> **Task brief**
Every line below that has "balade" in it should be copied.

> **Data to use**
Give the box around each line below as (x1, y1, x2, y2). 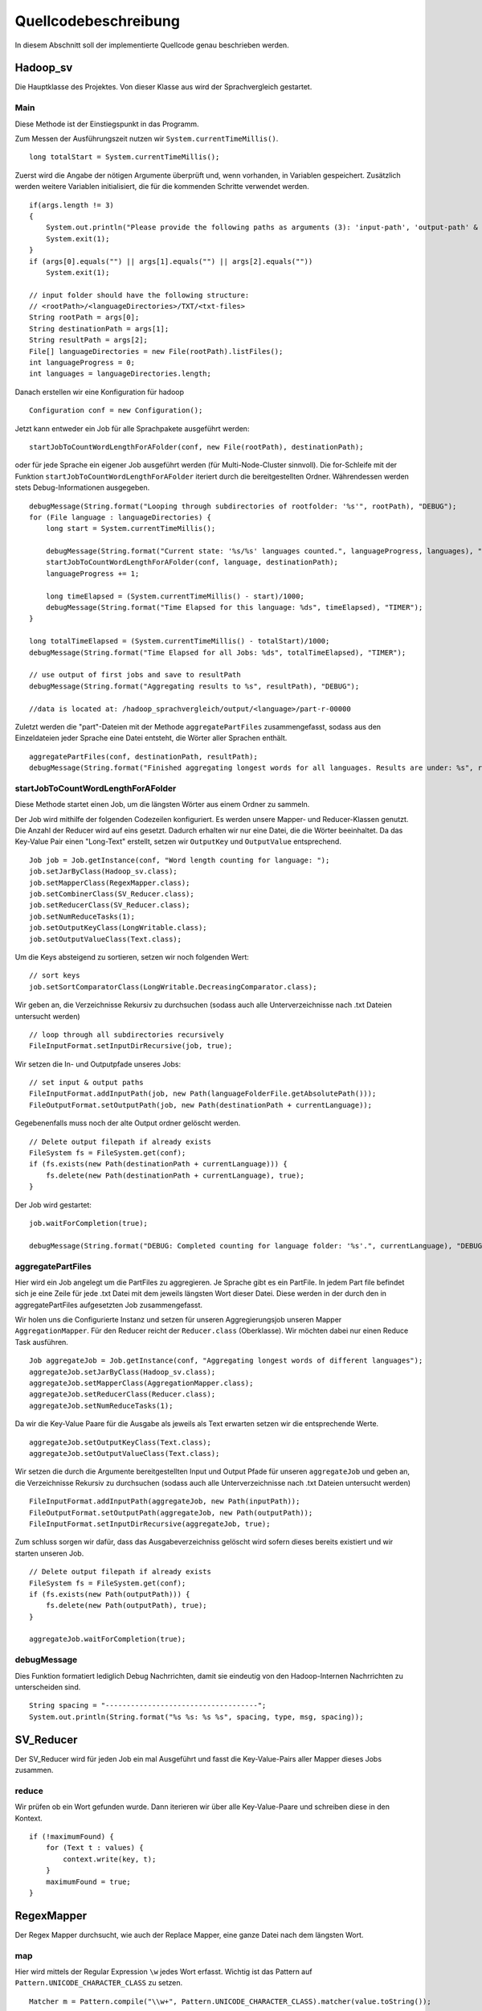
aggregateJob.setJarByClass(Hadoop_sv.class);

--

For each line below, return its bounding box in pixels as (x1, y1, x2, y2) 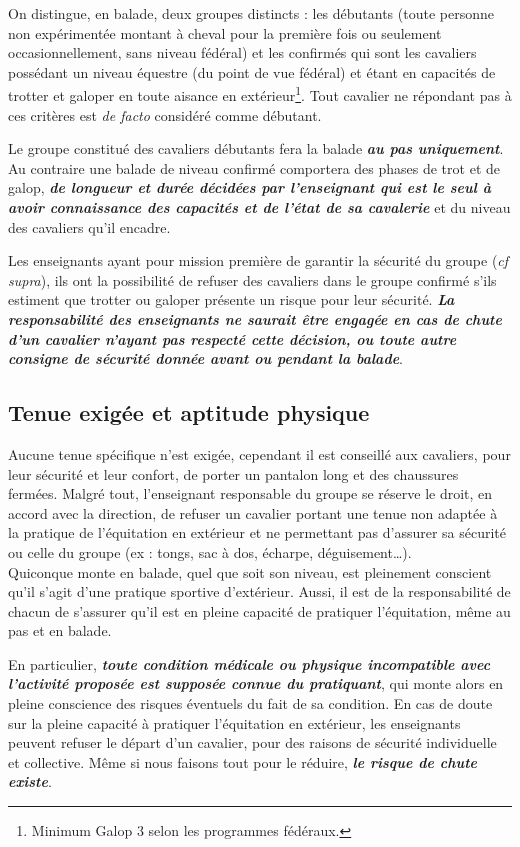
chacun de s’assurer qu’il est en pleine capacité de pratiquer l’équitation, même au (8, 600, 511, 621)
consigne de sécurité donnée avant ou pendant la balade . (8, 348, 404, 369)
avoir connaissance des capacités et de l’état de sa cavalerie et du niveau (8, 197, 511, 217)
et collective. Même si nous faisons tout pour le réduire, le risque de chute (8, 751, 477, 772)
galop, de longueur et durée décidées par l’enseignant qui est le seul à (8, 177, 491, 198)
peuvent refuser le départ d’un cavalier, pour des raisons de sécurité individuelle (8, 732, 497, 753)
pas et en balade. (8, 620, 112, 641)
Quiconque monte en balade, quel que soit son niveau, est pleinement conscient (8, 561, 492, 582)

...

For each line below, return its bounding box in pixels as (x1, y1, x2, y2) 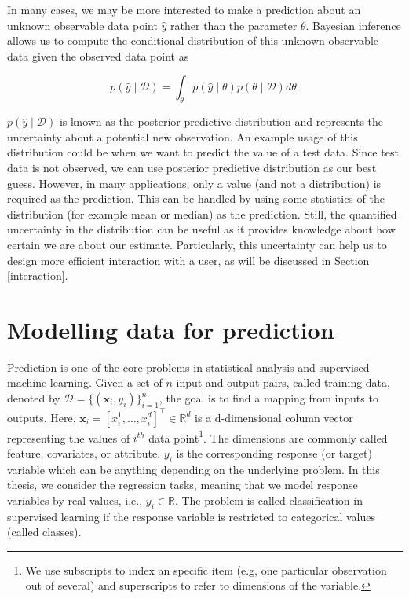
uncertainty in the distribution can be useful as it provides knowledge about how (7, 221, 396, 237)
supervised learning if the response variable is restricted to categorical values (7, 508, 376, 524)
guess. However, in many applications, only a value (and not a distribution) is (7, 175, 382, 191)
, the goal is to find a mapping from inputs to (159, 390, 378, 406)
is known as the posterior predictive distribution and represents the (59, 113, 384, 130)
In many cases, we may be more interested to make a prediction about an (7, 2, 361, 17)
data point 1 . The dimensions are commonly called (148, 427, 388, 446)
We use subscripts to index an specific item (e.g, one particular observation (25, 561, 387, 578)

> **Written answer**
consigne de sécurité donnée avant ou pendant la balade . (8, 348, 404, 369)
pas et en balade. (8, 620, 112, 641)
Quiconque monte en balade, quel que soit son niveau, est pleinement conscient (8, 561, 492, 582)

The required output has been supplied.